I rarely hear of any adoptee who will willingly stand up in a church or religious institute and share their adoption experience with all its complexities. For me, this would be the worst audience ever! I can’t imagine receiving validation or empathy. Instead, I suspect I would receive unsolicited advice to be grateful and thankful to God that I am in a better place and that all is going well now. The all familiar saying of, “Count your Blessings!” by religious people in response to adversity is one I find hard to stomach.
Google for yourself the word Dankbarkeit and you will see the many religious and spiritual images linked to this concept. Our struggles as adoptees go unvalidated and unsupported because of blind prejudice that somehow adoption is meant to be, ordained by God. How can anyone question the unspoken assumption that we should be grateful for our adoption, when this is the long held religious and spiritual belief?

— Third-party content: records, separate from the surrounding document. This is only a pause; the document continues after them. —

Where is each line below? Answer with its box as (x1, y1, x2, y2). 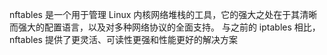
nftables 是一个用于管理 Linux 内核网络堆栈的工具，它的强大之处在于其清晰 (9, 9, 318, 20)
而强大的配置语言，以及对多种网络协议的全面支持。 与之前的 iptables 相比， (9, 21, 321, 33)
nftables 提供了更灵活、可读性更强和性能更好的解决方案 (9, 34, 238, 45)
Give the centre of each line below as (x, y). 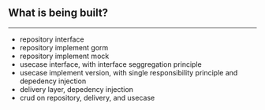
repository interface (52, 39)
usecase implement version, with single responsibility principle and (129, 72)
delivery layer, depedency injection (77, 89)
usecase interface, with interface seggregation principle (111, 64)
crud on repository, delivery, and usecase (87, 97)
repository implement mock (64, 56)
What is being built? (58, 13)
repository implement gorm (64, 47)
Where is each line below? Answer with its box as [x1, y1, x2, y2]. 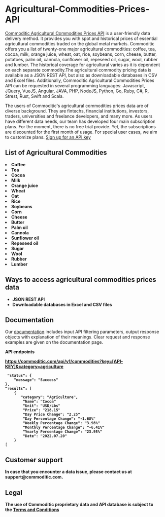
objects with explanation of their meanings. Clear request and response [5, 334, 150, 340]
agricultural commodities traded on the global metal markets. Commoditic [5, 40, 155, 46]
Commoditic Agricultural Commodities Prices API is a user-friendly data [5, 30, 150, 36]
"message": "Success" [14, 377, 58, 383]
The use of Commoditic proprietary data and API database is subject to [5, 502, 154, 507]
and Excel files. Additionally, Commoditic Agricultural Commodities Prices [5, 77, 155, 83]
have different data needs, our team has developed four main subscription [5, 118, 156, 124]
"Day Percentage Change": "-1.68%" [23, 416, 96, 421]
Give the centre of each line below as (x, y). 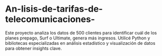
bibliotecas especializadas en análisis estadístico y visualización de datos (80, 43)
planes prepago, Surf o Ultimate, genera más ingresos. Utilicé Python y (78, 38)
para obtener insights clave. (33, 48)
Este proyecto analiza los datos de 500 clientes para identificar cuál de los (81, 33)
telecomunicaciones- (50, 19)
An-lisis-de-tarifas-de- (54, 9)
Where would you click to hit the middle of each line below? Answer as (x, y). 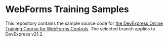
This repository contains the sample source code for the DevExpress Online (84, 23)
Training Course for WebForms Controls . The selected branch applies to (80, 28)
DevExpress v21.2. (25, 34)
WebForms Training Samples (67, 9)
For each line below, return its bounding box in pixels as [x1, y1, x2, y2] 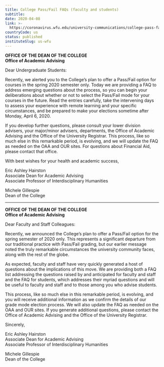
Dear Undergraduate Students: [5, 67, 67, 73]
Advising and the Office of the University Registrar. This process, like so [5, 133, 150, 138]
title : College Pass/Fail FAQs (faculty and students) [5, 7, 119, 12]
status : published [5, 35, 42, 40]
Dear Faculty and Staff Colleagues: [5, 221, 76, 227]
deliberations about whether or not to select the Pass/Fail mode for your [5, 92, 150, 98]
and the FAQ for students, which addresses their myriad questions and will [5, 276, 155, 282]
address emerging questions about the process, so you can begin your [5, 87, 147, 93]
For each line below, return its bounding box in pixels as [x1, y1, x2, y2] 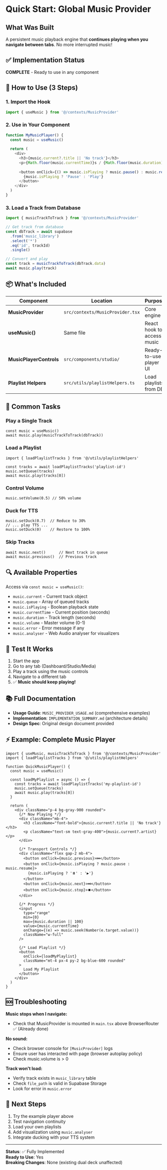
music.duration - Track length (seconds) [12, 615, 96, 620]
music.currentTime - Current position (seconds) [12, 609, 111, 616]
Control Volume [5, 485, 44, 492]
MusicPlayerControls [8, 356, 59, 363]
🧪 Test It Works [5, 645, 54, 653]
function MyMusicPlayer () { [5, 132, 64, 137]
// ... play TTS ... [5, 523, 49, 528]
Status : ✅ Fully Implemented [5, 1148, 64, 1154]
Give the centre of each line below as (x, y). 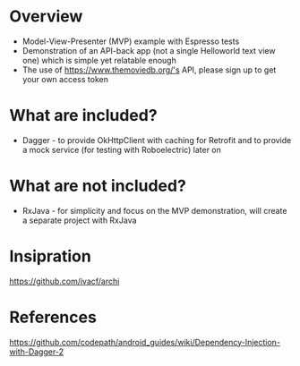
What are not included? (98, 186)
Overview (46, 17)
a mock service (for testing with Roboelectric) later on (122, 149)
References (53, 317)
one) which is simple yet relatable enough (99, 60)
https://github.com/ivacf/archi (64, 281)
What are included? (84, 116)
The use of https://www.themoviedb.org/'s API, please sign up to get (149, 70)
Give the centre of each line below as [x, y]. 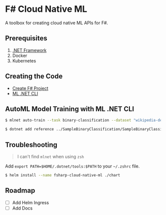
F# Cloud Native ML [46, 9]
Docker [20, 55]
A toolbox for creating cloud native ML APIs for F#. [57, 23]
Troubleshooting [31, 145]
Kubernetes [24, 61]
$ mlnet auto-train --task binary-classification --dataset [68, 120]
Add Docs [22, 208]
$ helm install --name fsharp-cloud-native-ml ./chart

Thankfully, my adoptive family and others have apologised in recent years for the wrong doings in my childhood and I have chosen to be grateful for this and to move on. It’s interesting how with apologies I now feel more at liberty to be open about my life. It’s as if a weight has been lifted from my shoulders. I no longer carry the burden of responsibility for family secrets and shame, trying to protect them from the consequences. For many years now, I have been true to myself and will not allow the expectation of gratitude to overwhelm my truths.
I have focused my energies on rebuilding the relationships with adoptive family as they are my one and only family I know, to raise me and give me an identity. For this I am truly grateful – but that’s not to say the journey hasn’t been a struggle and at many costs.
Gratitude in adoption should never be an expectation. It should be a choice we are free to make about life in general – after we come to terms with, and are supported in, understanding our losses and gains from relinquishment and adoption.